The diffusion rate at the surface generally depends on the temperature: the warmer it is, the faster the particles diffuse. By measuring this speed at different temperatures, one can in principle determine the energy barrier that describes how easily (in this case) atoms can move from one place on the surface to the next. However, this is not possible if the atoms do not stay in place long enough, as is the case with carbon atoms on graphene. Therefore, our understanding has so far relied on computer simulations. The new study overcomes this difficulty by indirectly measuring their effect while heating the material on a microscopic hot plate in an electron microscope.

By visualizing the atomic structure of graphene with electrons, and occasionally ejecting atoms, the researchers were able to determine how fast the carbon atoms on the surface must be moving to explain the filling of the resulting holes at elevated temperatures. Thus, by combining electron microscopy, computer simulations and an understanding of the interaction between image formation and diffusion, an estimate for the energy barrier could be determined. “After careful analysis, we were able to determine a value of 0.33 electron volts, slightly lower than expected,” says first author Andreas Postl.

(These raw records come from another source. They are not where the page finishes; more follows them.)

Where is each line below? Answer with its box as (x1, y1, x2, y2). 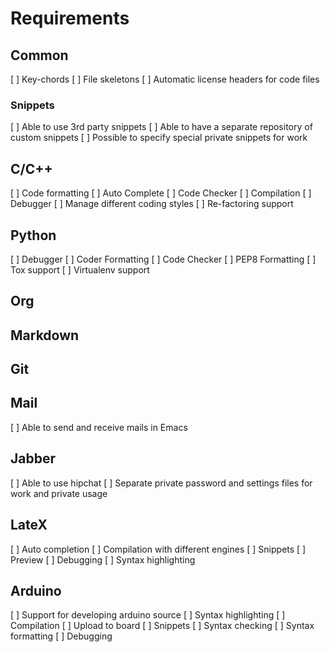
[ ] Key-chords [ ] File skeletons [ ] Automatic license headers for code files (10, 73, 320, 85)
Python (10, 227, 57, 244)
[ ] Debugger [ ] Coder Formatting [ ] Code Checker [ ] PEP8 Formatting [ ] (10, 253, 317, 265)
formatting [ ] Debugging (10, 630, 113, 642)
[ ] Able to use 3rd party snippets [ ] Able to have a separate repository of (10, 121, 313, 133)
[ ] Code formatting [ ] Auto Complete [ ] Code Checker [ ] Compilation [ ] (10, 187, 312, 199)
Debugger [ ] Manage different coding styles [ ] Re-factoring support (10, 198, 294, 210)
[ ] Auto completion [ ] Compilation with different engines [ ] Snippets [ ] (10, 543, 307, 555)
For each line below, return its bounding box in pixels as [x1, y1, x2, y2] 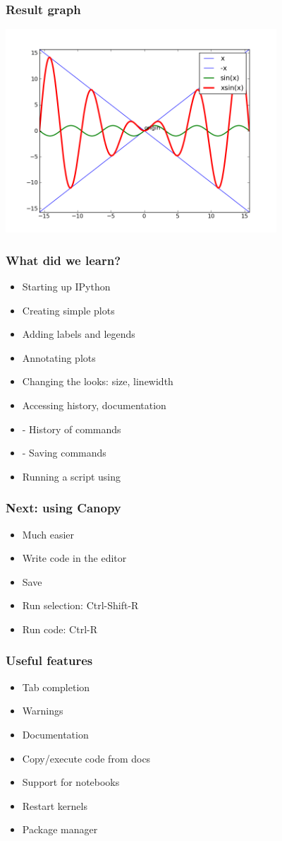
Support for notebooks [22, 775, 120, 789]
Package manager [22, 822, 98, 837]
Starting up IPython [22, 279, 111, 294]
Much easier [22, 527, 75, 541]
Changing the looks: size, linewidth [22, 374, 173, 389]
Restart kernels [22, 798, 87, 813]
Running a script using [22, 469, 121, 483]
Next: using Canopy [6, 499, 121, 517]
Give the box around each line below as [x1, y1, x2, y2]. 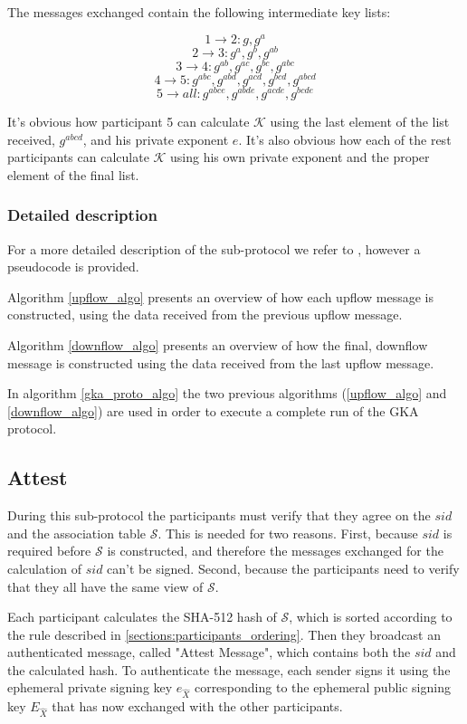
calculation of [7, 558, 82, 577]
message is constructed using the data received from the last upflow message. [7, 353, 434, 372]
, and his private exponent [82, 129, 229, 148]
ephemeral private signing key [7, 678, 173, 697]
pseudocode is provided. [7, 257, 139, 276]
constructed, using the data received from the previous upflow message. [7, 305, 403, 324]
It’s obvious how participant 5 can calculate [7, 111, 250, 130]
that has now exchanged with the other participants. [52, 697, 343, 716]
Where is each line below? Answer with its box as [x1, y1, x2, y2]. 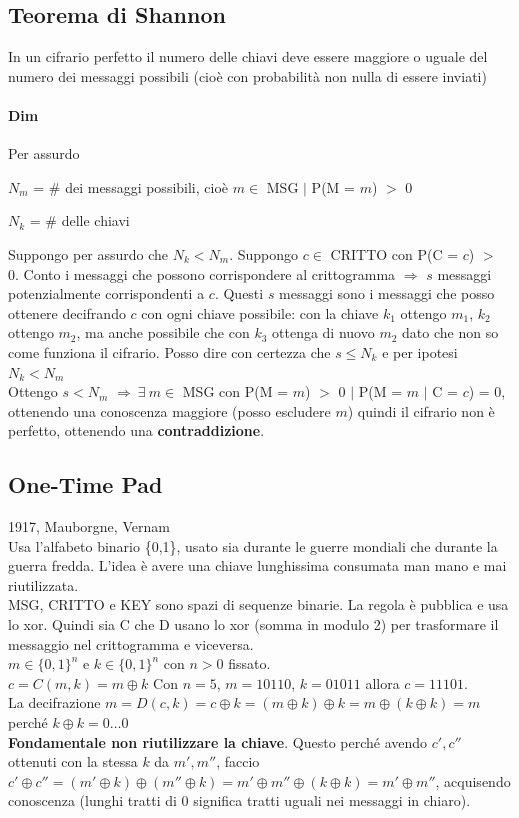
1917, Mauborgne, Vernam [8, 516, 170, 537]
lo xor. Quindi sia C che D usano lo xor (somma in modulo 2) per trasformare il [8, 614, 499, 635]
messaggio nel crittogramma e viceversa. [8, 633, 254, 654]
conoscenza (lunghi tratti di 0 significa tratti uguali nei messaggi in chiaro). [8, 790, 471, 811]
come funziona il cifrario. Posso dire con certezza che [8, 341, 331, 362]
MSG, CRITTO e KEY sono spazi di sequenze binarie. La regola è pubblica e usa [8, 594, 509, 615]
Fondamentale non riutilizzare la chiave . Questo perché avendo [8, 731, 428, 752]
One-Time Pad [8, 469, 163, 500]
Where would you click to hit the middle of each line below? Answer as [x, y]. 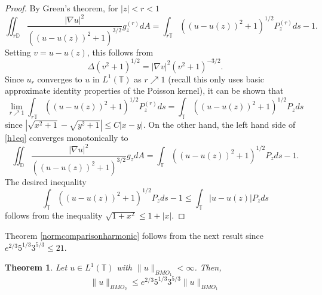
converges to [60, 79]
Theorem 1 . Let [36, 267]
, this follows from [120, 52]
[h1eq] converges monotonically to [67, 138]
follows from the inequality [54, 215]
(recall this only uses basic [216, 79]
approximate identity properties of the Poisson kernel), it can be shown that [144, 90]
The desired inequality [46, 181]

The study is also an example of a happy accident in research. The team’s initial goal was to measure the temperature dependence of radiation damage from electrons. “Honestly, it wasn’t what we originally set out to study. However, such discoveries in science often happen when you persistently investigate small but unexpected details,” summarizes senior author Toma Susi.

The work of the Vienna team was supported by the European Research Council (ERC) within the framework of the European Union’s research and innovation program Horizon 2020 (Grant agreement No. 756277-ATMEN) and by the Vienna Doctoral School in Physics (VDS-P).